Working with Pacbio IsoSeq data


With its long single molecule reads, Pacbio IsoSeq offers the tantalizing possibility of reading entire full-length RNAs. The library prep is not for the faint of heart and a recent provider asked me for 5ug of RNA to start – not an easy task! Moreover, a thorough interrogation of a transcriptome would require at least 4 SMRT cells, which are the “chips” that the Sequel instrument currently uses with 1 million wells. The newer version is 8M wells at was released recently.

The raw data came back as unaligned BAM files and (BAM.pbi which presumably is pacbio index) and a bunch of other files. The subreads.bam is the file of interest since that is the “sequenced” data with adapters removed. For a useful glossary of Pacbio terms see here or a bit about version3 file formats. The scraps.bam file is basically whatever remains after removing adapter and barcode sequences.

I used the IsoSeq3 workflow which basically does this:

  • Build a circular consensus sequence (CCS) from your subreads.bam
  • Classify the reads. This means finding and removing 5′ and 3′ primers from each read. Limma is the tool that does this. It produces a file named unpolished.flnc.bam.
  • Cluster the FLNC (full length non-chimeric) reads, which basically groups the reads into clusters of identical/similar reads (your isoforms).
  • Polish the final reads. Not exactly sure what this does.

This is all nicely summed up here and here. Once you have your polished reads, you can then align them to a reference genome (eg minimap2), see what genes/isoforms are expressed, and visualize in IGV.

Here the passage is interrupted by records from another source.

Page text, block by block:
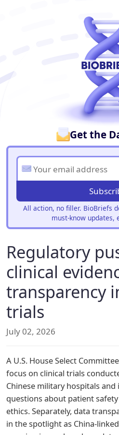
Get the
All action, no filler. BioBriefs
must-know updates,
Regulatory
clinical
transparency
trials
July 02, 2026
A U.S. House Select
focus on clinical trials
Chinese military hospitals and
questions about patient
ethics. Separately, data
in the spotlight as China-
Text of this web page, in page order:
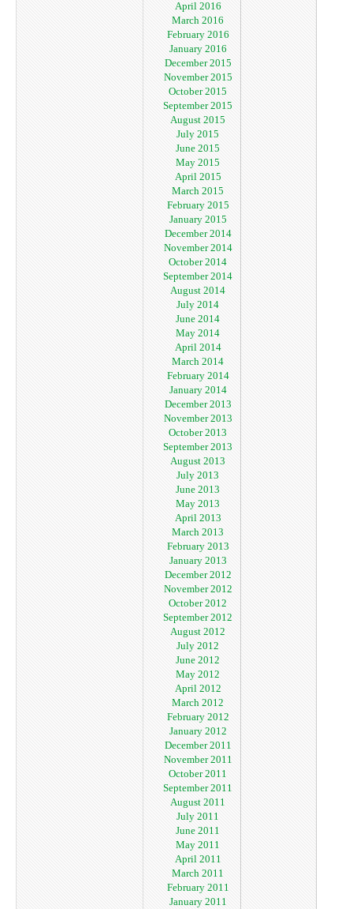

This is the software provided by Pacbio. It’s an end-to-end tool that handles sample setup, run design, data management and analysis. As such its complicated and a pain to install. Base requirements were 32 CPUs and 64GB of RAM. I got it to install on my desktop which had 8 CPUs and 24Gb of RAM but it was not fun using this. The viewer only works with Google Chrome.

I couldn’t get SMRTLink to start using the services-start command, so I ended up doing this:

Then point chrome to http://servername:9090 and you should see

Import your data

Specify SMRT Link Server, and pick Sequel Data (XML).

You need to find the XML file that describes everything. In my case it was m54098_190719_203808.sts.xml. If everything goes well, your data will be imported and some QC data will be available to see.

  • Overview|Status|Number of Records: number of “reads”
  • Loading Report|Statistics| Productivity: Number of wells (ZMWs), number of empty wells (0), wells with 1 molecule (1), wells with 2 molecules (2). Obviously a high number of Productivity 1 wells means your chip was well utilized.
  • Raw Data Report | Polymerase Read Length: how many bases “read”
  • Raw Data Report | Subread Length: how many bases “read” that we actually care about (RNA without adapters, 1x pass)
  • Raw Data Report | Insert Length vs Read Length: In my case, all insert reads were about 1000-2000 bases despite longer and longer polymerase reads.


You can only analyze data that has been imported into SMRTLink.

  • Give the analysis a name
  • Use “Analysis” not “Auto Analysis”
  • Select Sequel Data
  • Pick a data set
  • Click Next

For IsoSeq there are three options

  • Iso-Seq: CCS, Classify, Cluster. Generate full-length transcript isoforms.
  • Iso-Seq Classify only: classify reads into full-length or non-full length reads
  • Iso-Seq with Mapping. Runs the first option, then uses GMAP to align the outputted transcripts to a reference genome. You need to provide a reference genome.

On my modest computer (8 core, 24Gb), Iso-Seq took about 12 hours per sample (1M ZMW).

Aligning with Minimap2

From the SMRTLink Iso-Seq output, I retrieved the hq_transcripts.fastq file.

Running Minimap2 is basically the same as running BWA, so just refer to the documentation for minimap2 or pacbio instructions.

From here, you can view the results in IGV, figure out which transcripts were detected, etc. At the moment, quantifying pacbio Iso-Seq is not recommended.